- Description of the task -
For this exercise, retype each line of the material below verbatim and omit any picture.

-- Given data follows --

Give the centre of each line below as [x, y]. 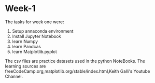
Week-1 [20, 8]
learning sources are [26, 66]
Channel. [14, 76]
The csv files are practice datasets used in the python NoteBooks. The [75, 61]
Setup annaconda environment [43, 31]
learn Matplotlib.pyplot [34, 52]
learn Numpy [25, 41]
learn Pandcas [26, 46]
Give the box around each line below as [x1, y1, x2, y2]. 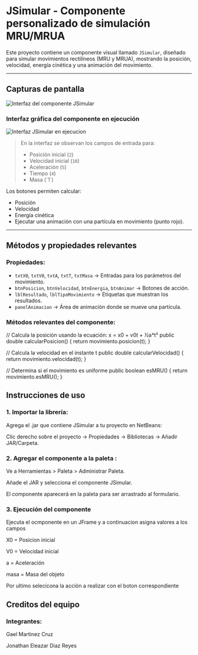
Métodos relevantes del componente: [6, 318, 116, 326]
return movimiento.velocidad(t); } [6, 356, 87, 363]
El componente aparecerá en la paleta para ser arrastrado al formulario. [6, 491, 180, 498]
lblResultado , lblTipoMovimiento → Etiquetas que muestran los [14, 291, 169, 298]
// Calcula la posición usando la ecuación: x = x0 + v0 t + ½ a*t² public [6, 331, 175, 338]
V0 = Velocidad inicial [6, 548, 59, 555]
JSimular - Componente [6, 4, 126, 18]
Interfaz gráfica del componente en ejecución [6, 114, 140, 122]

-- Given data concluded --

- Output of the task -
Give the centre of each line below as [x, y]. 
Week-1 [20, 8]
learning sources are [26, 66]
Channel. [14, 76]
The csv files are practice datasets used in the python NoteBooks. The [75, 61]
Setup annaconda environment [43, 31]
learn Matplotlib.pyplot [34, 52]
learn Numpy [25, 41]
learn Pandcas [26, 46]
Give the box around each line below as [x1, y1, x2, y2]. 
Métodos relevantes del componente: [6, 318, 116, 326]
return movimiento.velocidad(t); } [6, 356, 87, 363]
El componente aparecerá en la paleta para ser arrastrado al formulario. [6, 491, 180, 498]
lblResultado , lblTipoMovimiento → Etiquetas que muestran los [14, 291, 169, 298]
// Calcula la posición usando la ecuación: x = x0 + v0 t + ½ a*t² public [6, 331, 175, 338]
V0 = Velocidad inicial [6, 548, 59, 555]
JSimular - Componente [6, 4, 126, 18]
Interfaz gráfica del componente en ejecución [6, 114, 140, 122]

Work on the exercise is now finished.